One of the clues featured at Northside Library’s July 13 Geocache and Scavenger Hunt was a series of pictures: the Incredible Hulk, ice cubes and a growling dog. This clue refers to Rivermark Village’s Smashburger Restaurant. The reasoning required to crack the code is this: The Hulk smashes things, the ice cubes form “brr” and a growling dog makes the “grr” sound. The combined syllables make the word Smashburger.

“Our game built teamwork and it encouraged [kids grades seven and up] to explore,” says librarian Angela Ocana. “There was one task that involved geocaching, where players had to use the global coordinates on their phone to find a secret item in the library. [We were inspired by] Pokémon Go. Like a scavenger hunt, this game also encourages people to go out and visit their surroundings while looking for hidden items.”

“The difference between Pokémon Go and our game is that our game is more clue-driven and localized to the Santa Clara community. You have to really use your brain to play our game,” says Cheryl Lee, branch manager. “Pokémon Go is an augmented reality game where you become a part that virtual world with your phone’s GPS (Global Positioning System).”


“A clue from our scavenger hunt only took teams to the location. Then people had to scour the location for a hidden envelope,” Ocana says. “There were three teams with seven kids on each team. The envelope they’d find at the given location, such as Smashurger, would have a secret word. None of the clues were hidden inside the building. They were all hidden outside the building. Some of the clues were in a tree, in an exterior wall or in a plant.”

This afternoon game took two hours. The scavenger hunt took place outside the library. The geocache hunt, considered especially challenging, took place inside the library.

“The Geocache hunt was a search for just one secret item, but it was combined with the traditional scavenger hunt where players could hunt for other things too,” Ocana says. “Geocache locations have to be at a distance of at least 500 feet from each other. So only one geocache search item was hidden in the library.”

Laila Davison , 13, says her team came in second place but she still had fun playing the game.

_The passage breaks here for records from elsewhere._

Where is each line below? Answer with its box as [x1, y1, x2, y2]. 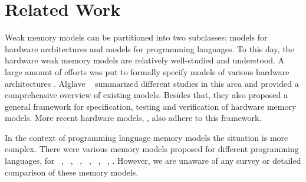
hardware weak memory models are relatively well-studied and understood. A [5, 54, 285, 66]
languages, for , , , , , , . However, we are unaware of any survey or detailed [5, 154, 301, 167]
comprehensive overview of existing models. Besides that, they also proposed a [5, 89, 288, 101]
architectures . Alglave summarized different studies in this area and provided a [5, 77, 299, 89]
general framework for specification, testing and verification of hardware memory [5, 100, 297, 112]
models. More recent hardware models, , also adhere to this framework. [5, 112, 262, 124]
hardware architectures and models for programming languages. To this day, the [5, 42, 294, 55]
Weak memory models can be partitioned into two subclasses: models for [5, 31, 268, 43]
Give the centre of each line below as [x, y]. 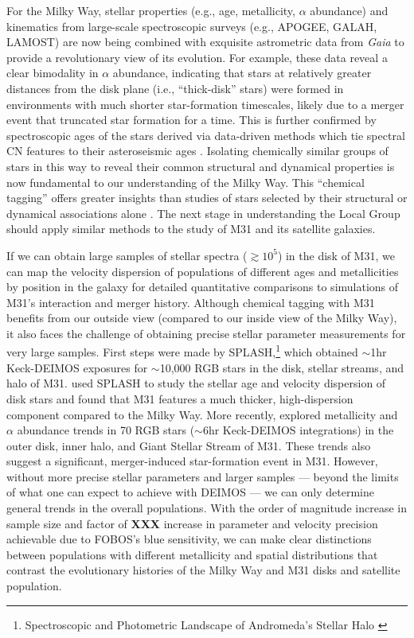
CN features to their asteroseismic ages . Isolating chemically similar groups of [197, 151]
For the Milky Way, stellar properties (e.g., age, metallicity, [151, 10]
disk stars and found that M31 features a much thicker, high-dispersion [180, 398]
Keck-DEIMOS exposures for [77, 367]
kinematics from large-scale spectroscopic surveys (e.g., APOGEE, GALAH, [192, 26]
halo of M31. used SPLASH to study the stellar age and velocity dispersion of [196, 383]
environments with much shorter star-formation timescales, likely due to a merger [205, 104]
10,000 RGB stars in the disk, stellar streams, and [282, 367]
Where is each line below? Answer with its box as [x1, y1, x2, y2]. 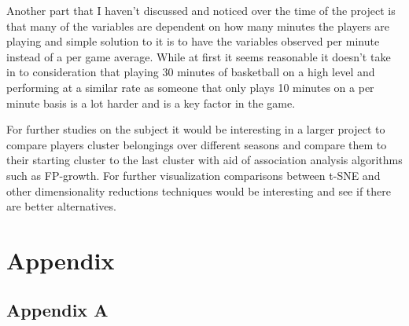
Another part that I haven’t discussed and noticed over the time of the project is [6, 2, 396, 18]
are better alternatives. [6, 198, 116, 214]
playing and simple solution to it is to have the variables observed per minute [6, 33, 380, 49]
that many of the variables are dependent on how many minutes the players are [6, 17, 389, 34]
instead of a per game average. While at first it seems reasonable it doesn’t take [6, 48, 391, 64]
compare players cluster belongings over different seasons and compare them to [6, 136, 387, 152]
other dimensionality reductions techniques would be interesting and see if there [6, 182, 391, 199]
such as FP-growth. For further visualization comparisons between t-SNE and [6, 167, 381, 183]
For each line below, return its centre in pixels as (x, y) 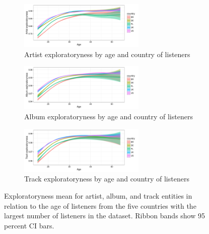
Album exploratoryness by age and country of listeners (109, 116)
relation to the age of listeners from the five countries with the (100, 205)
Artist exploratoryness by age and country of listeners (107, 54)
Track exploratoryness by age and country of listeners (107, 179)
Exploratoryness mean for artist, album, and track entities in (98, 195)
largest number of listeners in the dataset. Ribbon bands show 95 (104, 216)
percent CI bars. (29, 225)
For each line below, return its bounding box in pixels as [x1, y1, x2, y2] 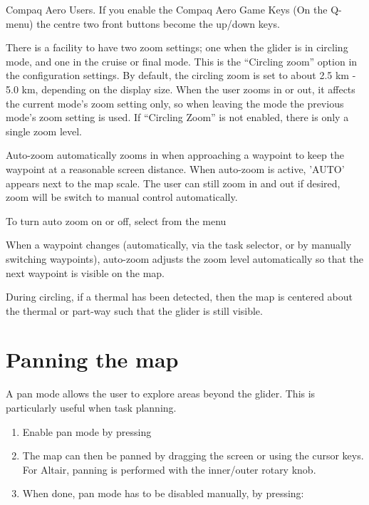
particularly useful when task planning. [6, 400, 177, 415]
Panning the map [6, 345, 179, 374]
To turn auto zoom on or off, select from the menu [6, 213, 227, 228]
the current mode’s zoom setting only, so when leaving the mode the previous [6, 95, 344, 110]
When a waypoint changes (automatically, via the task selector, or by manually [6, 237, 352, 252]
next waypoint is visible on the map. [6, 265, 165, 280]
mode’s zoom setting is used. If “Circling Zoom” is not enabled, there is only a [6, 110, 349, 125]
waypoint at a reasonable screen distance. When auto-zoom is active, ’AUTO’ [6, 161, 345, 176]
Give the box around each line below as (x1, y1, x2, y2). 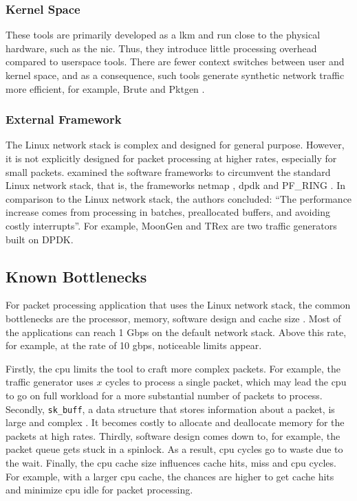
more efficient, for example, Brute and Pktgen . (6, 81, 205, 96)
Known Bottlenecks (6, 265, 147, 287)
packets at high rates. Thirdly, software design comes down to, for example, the (6, 428, 340, 443)
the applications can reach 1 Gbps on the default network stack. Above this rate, (6, 324, 347, 339)
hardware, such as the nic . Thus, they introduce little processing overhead (6, 41, 317, 55)
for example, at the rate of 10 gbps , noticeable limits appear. (6, 338, 262, 353)
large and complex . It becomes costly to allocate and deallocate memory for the (6, 415, 345, 430)
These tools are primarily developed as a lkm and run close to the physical (6, 27, 321, 42)
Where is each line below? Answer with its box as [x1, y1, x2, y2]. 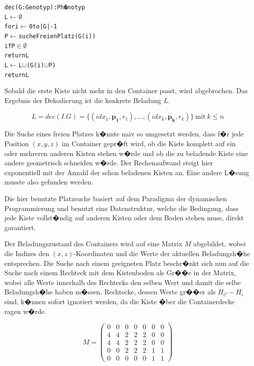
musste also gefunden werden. [4, 177, 93, 187]
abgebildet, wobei [193, 238, 246, 249]
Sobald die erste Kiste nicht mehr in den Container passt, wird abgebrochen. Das [4, 85, 248, 96]
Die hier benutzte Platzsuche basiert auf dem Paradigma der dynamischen [4, 193, 227, 203]
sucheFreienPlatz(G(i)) [18, 32, 96, 40]
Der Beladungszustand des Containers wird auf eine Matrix [4, 238, 183, 249]
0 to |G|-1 [29, 23, 57, 30]
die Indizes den [4, 248, 49, 258]
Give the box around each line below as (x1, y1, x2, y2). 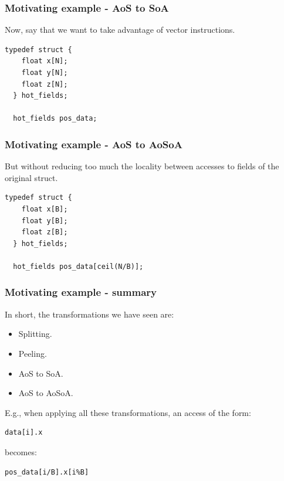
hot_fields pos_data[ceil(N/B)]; (13, 262, 144, 271)
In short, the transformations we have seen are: (5, 308, 174, 320)
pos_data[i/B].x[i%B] (5, 468, 89, 476)
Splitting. (18, 328, 52, 340)
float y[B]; (21, 216, 68, 225)
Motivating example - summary (5, 285, 157, 299)
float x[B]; (21, 204, 68, 213)
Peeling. (18, 347, 47, 359)
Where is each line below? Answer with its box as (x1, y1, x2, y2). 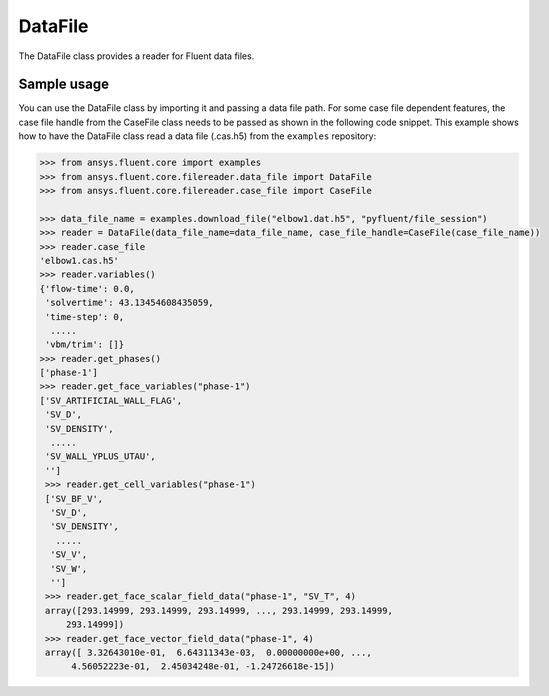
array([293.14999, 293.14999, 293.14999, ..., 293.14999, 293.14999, (45, 605, 394, 616)
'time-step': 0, (45, 311, 125, 322)
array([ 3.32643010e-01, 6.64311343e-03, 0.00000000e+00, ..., (45, 646, 372, 658)
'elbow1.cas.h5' (39, 255, 120, 266)
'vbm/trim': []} (45, 339, 125, 350)
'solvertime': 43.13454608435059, (45, 297, 214, 309)
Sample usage (18, 76, 110, 93)
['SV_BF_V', (45, 493, 104, 504)
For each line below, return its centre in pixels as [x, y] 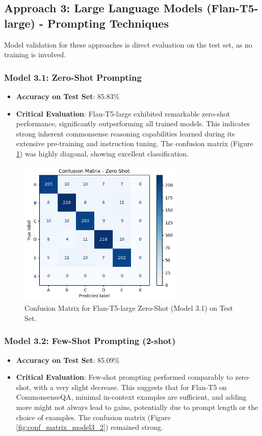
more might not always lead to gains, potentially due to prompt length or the [137, 407]
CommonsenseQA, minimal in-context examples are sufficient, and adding [131, 397]
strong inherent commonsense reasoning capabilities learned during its [125, 133]
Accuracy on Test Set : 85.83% [68, 96]
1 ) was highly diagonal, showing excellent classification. [102, 153]
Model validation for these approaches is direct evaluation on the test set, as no [128, 44]
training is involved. [35, 54]
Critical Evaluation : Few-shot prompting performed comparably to [124, 377]
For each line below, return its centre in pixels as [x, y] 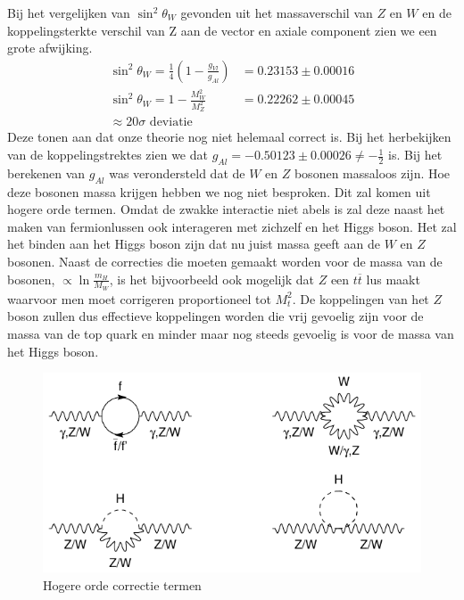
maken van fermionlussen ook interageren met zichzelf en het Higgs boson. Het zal [232, 226]
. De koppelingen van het [360, 298]
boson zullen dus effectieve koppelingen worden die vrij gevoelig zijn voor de [215, 316]
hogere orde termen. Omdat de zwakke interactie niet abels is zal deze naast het [226, 209]
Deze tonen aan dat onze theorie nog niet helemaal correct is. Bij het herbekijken [229, 137]
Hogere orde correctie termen [122, 584]
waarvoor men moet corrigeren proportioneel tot [139, 298]
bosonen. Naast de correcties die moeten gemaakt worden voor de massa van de [225, 261]
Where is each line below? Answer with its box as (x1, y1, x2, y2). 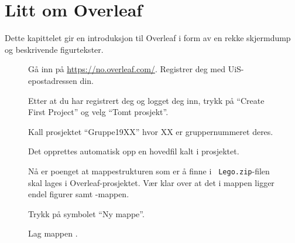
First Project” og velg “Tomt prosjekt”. (28, 106, 169, 118)
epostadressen (28, 74, 77, 86)
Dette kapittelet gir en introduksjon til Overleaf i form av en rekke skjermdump (5, 32, 291, 44)
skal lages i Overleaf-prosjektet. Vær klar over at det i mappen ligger (28, 176, 275, 188)
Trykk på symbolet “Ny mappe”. (28, 207, 145, 220)
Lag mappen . (28, 227, 78, 239)
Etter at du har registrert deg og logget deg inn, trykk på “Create (28, 94, 265, 106)
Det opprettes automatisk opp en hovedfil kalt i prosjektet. (28, 145, 239, 157)
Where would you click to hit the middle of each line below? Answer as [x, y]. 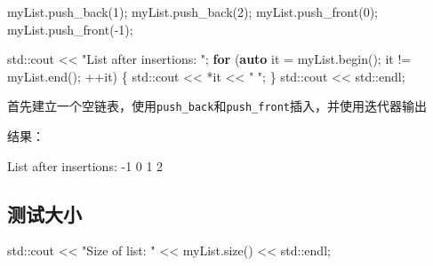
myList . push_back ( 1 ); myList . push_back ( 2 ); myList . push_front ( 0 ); [192, 12]
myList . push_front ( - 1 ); [70, 29]
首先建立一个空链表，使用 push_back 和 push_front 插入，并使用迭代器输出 [217, 106]
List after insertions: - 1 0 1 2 [85, 165]
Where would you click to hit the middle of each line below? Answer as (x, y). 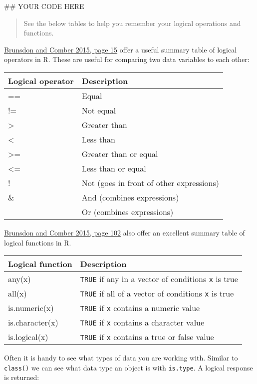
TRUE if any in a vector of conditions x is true (159, 279)
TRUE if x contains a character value (142, 322)
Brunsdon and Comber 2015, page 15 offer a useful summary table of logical (121, 49)
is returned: (22, 377)
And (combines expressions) (130, 197)
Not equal (99, 110)
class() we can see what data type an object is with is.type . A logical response (128, 367)
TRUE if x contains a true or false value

“It was not only a great source of exercise but we also got to hang out with people and make new friends,” Davison says. “It was frustrating at some points because some clues were hidden better than others. Some of the clues were inside bushes. We had to find envelopes with a word in them and then write down the key word.”

Members of the winning team received gift cards from Cold Stone Creamery, courtesy of the Santa Clara City Library Foundation & Friends.